This picture is looking down Market Street towards the junction with Factory Road, where the Swan Centre stands today. John Morris ran a sweet shop, on the left, at no 78 from before 1907 until 1920, when it became J. Morris & Son, and continued to trade as a sweet shop under this name, until the mid-1960s.
Dear Brothers at 65 Market Street were pork butchers from at least 1907 until 1920. They also had a slaughterhouse in Factory Road. George Frampton traded as an herbalist and is recorded as being at 67 Market street from 1907. John Johnson was a fishmonger at no 69 until the mid-1930s. All of these buildings and business were demolished when the Tesco Supermarket was built in the 1970s.
This picture taken in Market Street is where Tesco’s in the Swan Centre is today.
The Pink family ran a number of businesses in the early days of Eastleigh in grocery and confectionary. This is one of their sweet shops on the corner of Market Street and Factory Road, now part of the Swan Centre.
James Butler’s Ironmongers store stood at 119 and 121 Market Street, on the corner of Blenheim Road in 1907. Today the Salvation Army Church in Blenheim Road stands near this location. You can see The Chamberlayne Arms in the background. It was a puzzle for me to understand why this significant sized shop was not recorded as trading between 1907 and 1948.
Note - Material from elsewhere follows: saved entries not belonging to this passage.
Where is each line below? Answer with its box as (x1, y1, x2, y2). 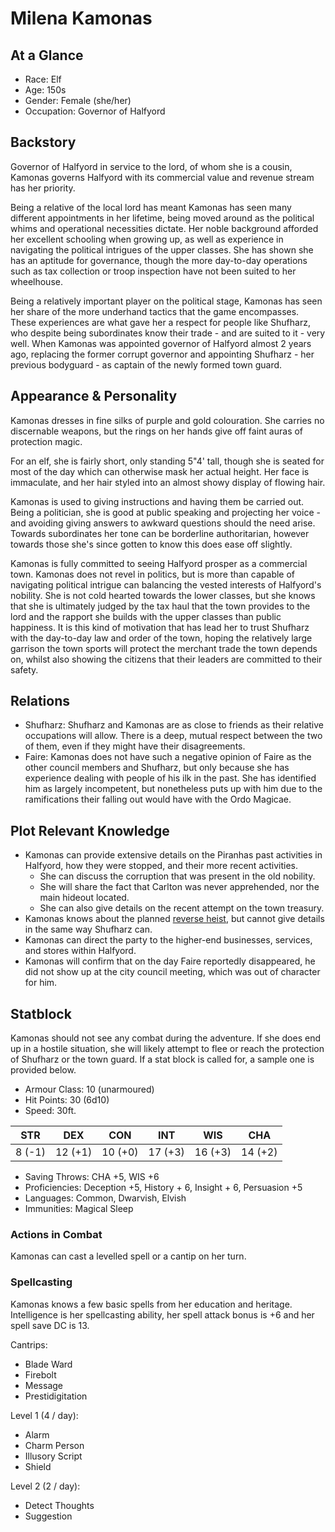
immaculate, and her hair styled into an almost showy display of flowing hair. (10, 476, 326, 488)
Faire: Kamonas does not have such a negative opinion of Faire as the (24, 751, 312, 763)
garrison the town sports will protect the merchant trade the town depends (10, 642, 318, 654)
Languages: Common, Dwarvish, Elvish (24, 1192, 187, 1204)
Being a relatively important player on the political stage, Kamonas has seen (10, 295, 323, 307)
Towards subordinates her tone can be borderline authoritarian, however (10, 527, 310, 539)
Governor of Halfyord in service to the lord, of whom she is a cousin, (10, 160, 293, 172)
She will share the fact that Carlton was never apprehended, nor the (39, 881, 320, 893)
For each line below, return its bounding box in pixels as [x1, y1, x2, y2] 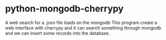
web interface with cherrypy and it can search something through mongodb [5, 24, 161, 30]
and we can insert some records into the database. [5, 30, 110, 36]
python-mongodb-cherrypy [5, 3, 124, 14]
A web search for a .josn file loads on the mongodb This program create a [5, 19, 157, 25]
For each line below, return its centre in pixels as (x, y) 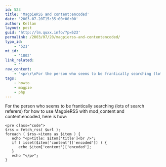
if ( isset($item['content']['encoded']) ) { (59, 143)
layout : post (19, 28)
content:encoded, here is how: (36, 117)
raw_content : (19, 69)
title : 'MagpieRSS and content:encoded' (47, 14)
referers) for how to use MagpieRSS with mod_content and (65, 111)
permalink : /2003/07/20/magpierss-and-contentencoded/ (63, 37)
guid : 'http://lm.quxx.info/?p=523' (43, 33)
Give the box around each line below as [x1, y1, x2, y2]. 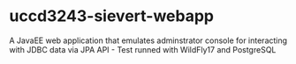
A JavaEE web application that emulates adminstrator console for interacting [9, 35, 288, 46]
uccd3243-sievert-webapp [9, 6, 215, 26]
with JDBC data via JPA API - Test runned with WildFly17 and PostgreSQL [9, 44, 277, 54]
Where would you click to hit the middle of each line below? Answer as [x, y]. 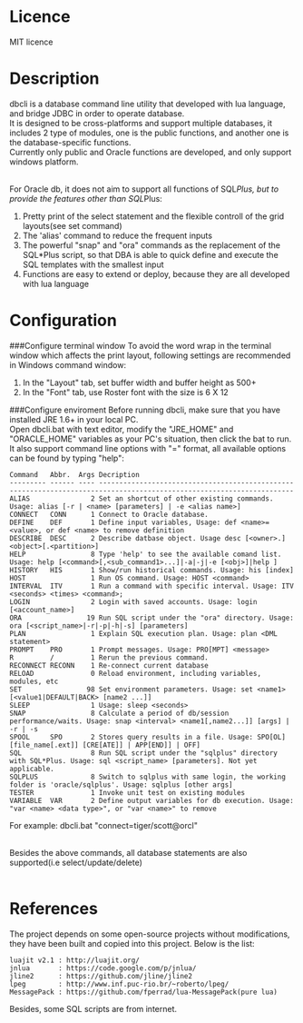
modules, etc [34, 681]
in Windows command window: [68, 364]
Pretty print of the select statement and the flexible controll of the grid [153, 216]
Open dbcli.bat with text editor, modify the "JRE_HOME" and [122, 429]
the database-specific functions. [70, 142]
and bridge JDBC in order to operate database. [97, 113]
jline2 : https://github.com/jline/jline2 [101, 976]
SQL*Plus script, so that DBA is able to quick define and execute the [150, 254]
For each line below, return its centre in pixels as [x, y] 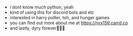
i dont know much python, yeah [42, 7]
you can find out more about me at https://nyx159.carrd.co [69, 23]
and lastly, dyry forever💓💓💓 [37, 28]
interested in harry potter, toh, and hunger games [59, 18]
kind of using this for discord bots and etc [52, 12]
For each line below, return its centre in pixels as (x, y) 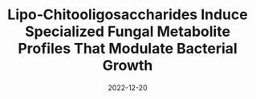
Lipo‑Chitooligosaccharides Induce (128, 15)
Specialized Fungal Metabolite (128, 32)
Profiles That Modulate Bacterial (128, 49)
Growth (128, 66)
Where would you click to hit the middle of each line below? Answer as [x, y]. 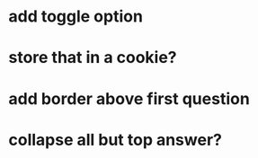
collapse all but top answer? [115, 140]
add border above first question [129, 98]
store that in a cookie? [93, 58]
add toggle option [76, 17]
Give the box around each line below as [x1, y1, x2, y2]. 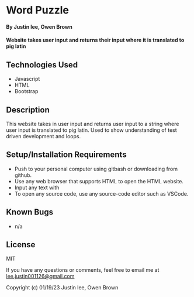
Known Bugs [6, 207, 54, 217]
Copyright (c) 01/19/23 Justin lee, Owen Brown [6, 284, 119, 291]
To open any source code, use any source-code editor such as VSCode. [14, 190, 189, 197]
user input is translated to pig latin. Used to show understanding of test [6, 127, 177, 134]
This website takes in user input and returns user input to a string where [6, 121, 179, 127]
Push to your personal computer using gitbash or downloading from [14, 165, 178, 172]
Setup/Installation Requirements [6, 150, 127, 160]
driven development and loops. [6, 133, 81, 139]
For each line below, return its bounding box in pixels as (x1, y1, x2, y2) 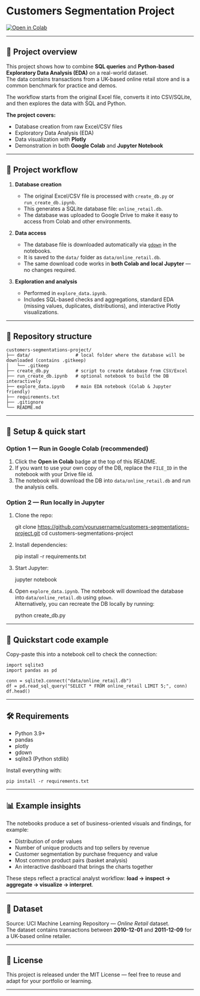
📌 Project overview (6, 47, 77, 57)
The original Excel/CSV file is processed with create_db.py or (23, 192, 174, 200)
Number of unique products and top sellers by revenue (14, 844, 150, 851)
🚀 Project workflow (6, 165, 79, 175)
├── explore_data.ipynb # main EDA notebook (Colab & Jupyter (6, 384, 171, 390)
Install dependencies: (14, 541, 68, 548)
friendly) (6, 389, 31, 395)
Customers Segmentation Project (6, 4, 175, 18)
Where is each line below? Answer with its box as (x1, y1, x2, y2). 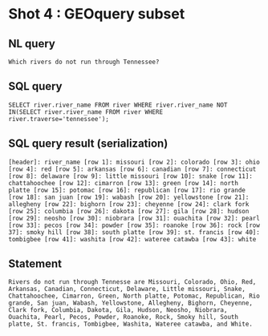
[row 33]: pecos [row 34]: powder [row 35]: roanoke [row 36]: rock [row (8, 221, 261, 229)
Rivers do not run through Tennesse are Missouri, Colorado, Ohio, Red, (8, 278, 257, 286)
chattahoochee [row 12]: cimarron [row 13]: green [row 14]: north (8, 179, 239, 187)
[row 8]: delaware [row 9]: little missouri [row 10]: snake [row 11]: (8, 172, 253, 180)
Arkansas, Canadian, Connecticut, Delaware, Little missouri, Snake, (8, 285, 246, 293)
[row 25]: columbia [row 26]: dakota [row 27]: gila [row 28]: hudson (8, 207, 250, 215)
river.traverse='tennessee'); (8, 115, 110, 123)
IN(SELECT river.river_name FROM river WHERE (8, 107, 163, 116)
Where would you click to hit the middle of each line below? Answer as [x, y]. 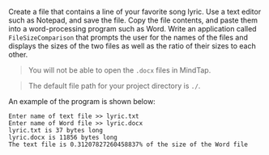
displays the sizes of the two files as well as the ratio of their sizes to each [132, 46]
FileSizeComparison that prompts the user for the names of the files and [128, 37]
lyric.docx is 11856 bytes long [63, 137]
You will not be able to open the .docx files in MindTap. [120, 70]
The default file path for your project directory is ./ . [114, 86]
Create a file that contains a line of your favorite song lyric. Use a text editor [135, 12]
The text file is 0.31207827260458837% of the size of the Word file [128, 145]
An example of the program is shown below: [82, 101]
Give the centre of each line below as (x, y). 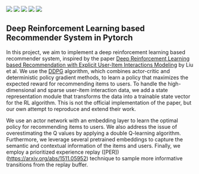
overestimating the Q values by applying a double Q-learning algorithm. (94, 133)
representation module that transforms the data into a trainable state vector (98, 96)
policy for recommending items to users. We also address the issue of (91, 126)
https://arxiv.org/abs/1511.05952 (47, 158)
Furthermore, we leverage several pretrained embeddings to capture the (94, 139)
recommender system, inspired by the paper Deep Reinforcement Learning (98, 58)
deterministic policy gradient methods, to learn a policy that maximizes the (97, 77)
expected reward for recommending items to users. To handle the (86, 84)
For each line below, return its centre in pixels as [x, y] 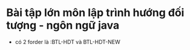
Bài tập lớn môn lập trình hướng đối [95, 13]
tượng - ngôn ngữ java [63, 25]
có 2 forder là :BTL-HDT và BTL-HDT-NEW [68, 42]
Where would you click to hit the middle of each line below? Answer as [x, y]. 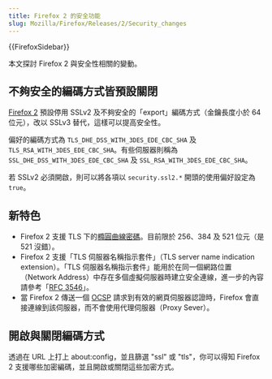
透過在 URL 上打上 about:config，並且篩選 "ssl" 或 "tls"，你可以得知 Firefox [134, 356]
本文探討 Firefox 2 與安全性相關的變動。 [75, 63]
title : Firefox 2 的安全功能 [55, 16]
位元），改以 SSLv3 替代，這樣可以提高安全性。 [87, 123]
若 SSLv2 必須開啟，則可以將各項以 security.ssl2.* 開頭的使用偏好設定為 [132, 177]
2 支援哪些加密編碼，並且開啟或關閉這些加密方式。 [93, 367]
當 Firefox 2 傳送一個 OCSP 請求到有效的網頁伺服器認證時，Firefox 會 [136, 298]
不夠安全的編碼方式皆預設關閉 [83, 91]
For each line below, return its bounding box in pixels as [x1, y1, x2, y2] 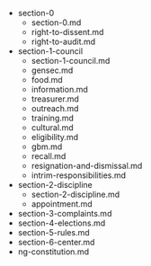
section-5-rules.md [17, 227, 90, 237]
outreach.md [31, 103, 79, 113]
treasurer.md [31, 93, 79, 104]
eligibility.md [31, 132, 79, 142]
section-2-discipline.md [31, 189, 120, 199]
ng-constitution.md [17, 246, 90, 257]
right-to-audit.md [31, 36, 96, 47]
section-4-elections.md [17, 217, 106, 228]
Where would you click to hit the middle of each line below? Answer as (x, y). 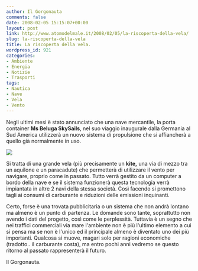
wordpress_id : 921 (29, 50)
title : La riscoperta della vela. (49, 45)
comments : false (26, 17)
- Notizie (18, 72)
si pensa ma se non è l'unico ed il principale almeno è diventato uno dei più (98, 231)
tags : (13, 83)
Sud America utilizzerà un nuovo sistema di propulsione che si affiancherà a (98, 134)
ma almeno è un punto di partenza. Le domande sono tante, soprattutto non (98, 212)
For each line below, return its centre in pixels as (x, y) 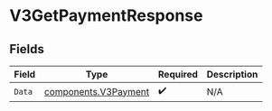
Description (232, 74)
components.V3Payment (97, 91)
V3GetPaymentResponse (106, 16)
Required (178, 74)
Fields (27, 49)
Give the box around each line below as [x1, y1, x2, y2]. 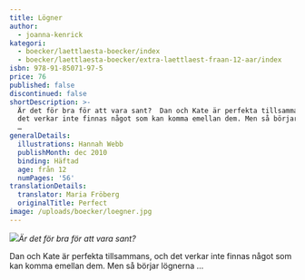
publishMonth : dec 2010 [17, 148, 107, 157]
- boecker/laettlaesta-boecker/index [17, 47, 161, 56]
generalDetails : [9, 131, 71, 140]
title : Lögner [9, 13, 64, 23]
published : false [9, 81, 75, 90]
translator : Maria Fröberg [17, 190, 120, 199]
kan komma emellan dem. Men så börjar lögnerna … [9, 260, 204, 271]
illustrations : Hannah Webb [17, 140, 124, 149]
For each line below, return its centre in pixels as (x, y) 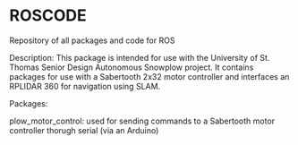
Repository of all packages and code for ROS (92, 40)
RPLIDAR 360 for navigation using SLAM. (85, 86)
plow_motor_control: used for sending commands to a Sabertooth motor (142, 121)
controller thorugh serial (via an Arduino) (84, 130)
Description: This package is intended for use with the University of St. (140, 57)
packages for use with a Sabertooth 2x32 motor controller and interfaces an (149, 76)
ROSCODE (48, 16)
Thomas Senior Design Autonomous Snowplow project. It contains (132, 67)
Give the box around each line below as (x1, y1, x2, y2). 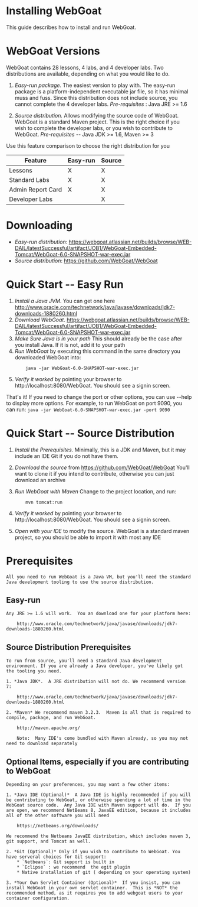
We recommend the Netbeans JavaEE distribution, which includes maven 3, (6, 833, 192, 840)
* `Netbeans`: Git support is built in (16, 859, 115, 865)
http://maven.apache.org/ (16, 725, 81, 731)
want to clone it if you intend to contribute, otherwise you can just (14, 470, 174, 477)
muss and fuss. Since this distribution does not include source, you (14, 94, 178, 101)
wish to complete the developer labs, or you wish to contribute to (14, 124, 173, 131)
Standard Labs (9, 175, 49, 184)
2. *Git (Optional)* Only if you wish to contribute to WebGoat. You (6, 849, 181, 855)
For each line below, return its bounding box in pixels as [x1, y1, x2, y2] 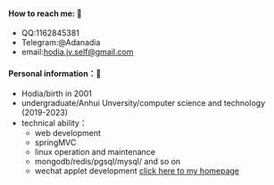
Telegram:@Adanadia [21, 37, 101, 48]
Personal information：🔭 [8, 68, 102, 78]
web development [34, 128, 102, 139]
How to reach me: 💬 [8, 8, 82, 19]
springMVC [34, 137, 77, 148]
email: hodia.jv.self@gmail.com [21, 46, 134, 58]
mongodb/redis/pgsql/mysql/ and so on [34, 157, 181, 167]
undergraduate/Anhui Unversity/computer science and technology [21, 98, 265, 109]
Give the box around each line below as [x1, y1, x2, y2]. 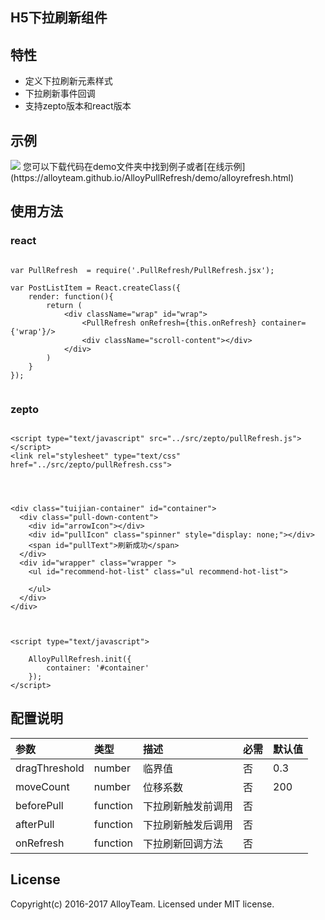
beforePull [15, 798, 64, 812]
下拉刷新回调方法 [143, 836, 224, 850]
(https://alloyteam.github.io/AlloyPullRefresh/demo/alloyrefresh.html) [10, 172, 295, 184]
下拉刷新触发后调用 [143, 818, 234, 832]
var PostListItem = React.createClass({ [10, 283, 182, 293]
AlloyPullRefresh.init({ [28, 654, 132, 664]
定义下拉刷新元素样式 [24, 75, 113, 87]
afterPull [15, 817, 55, 831]
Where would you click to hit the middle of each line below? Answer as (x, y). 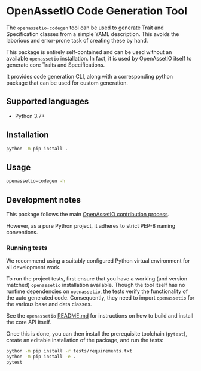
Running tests (27, 248)
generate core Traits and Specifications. (56, 65)
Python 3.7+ (30, 116)
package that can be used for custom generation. (67, 83)
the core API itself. (29, 322)
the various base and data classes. (49, 304)
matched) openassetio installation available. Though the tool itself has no (96, 285)
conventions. (22, 232)
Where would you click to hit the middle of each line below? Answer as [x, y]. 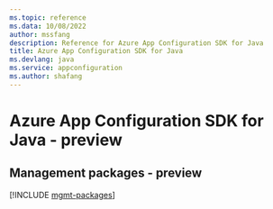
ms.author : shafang [46, 77]
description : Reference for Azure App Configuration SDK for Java [136, 43]
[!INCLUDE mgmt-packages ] [62, 195]
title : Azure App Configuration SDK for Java [96, 51]
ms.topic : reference [48, 18]
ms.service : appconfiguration [66, 68]
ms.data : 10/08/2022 [48, 26]
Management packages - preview [106, 173]

A clue, and also confusion is evident from this picture taken in May 1909.The photographer has titled the picture “Marshes Stores, Market Street”, yet the profile of the houses and particularly the chimneys indicate that these are the premises where Butler’s Ironmongers had stood. The distinctive outline of the Chamberlayne Arms can be seen on the far right. So, the immediate assumption is that the photographer wrongly titled the picture. It could be seen as an easy mistake because on the opposite corner of Market Street and Blenheim Road in 1909 was Marshes Stores which can be seen in the next picture.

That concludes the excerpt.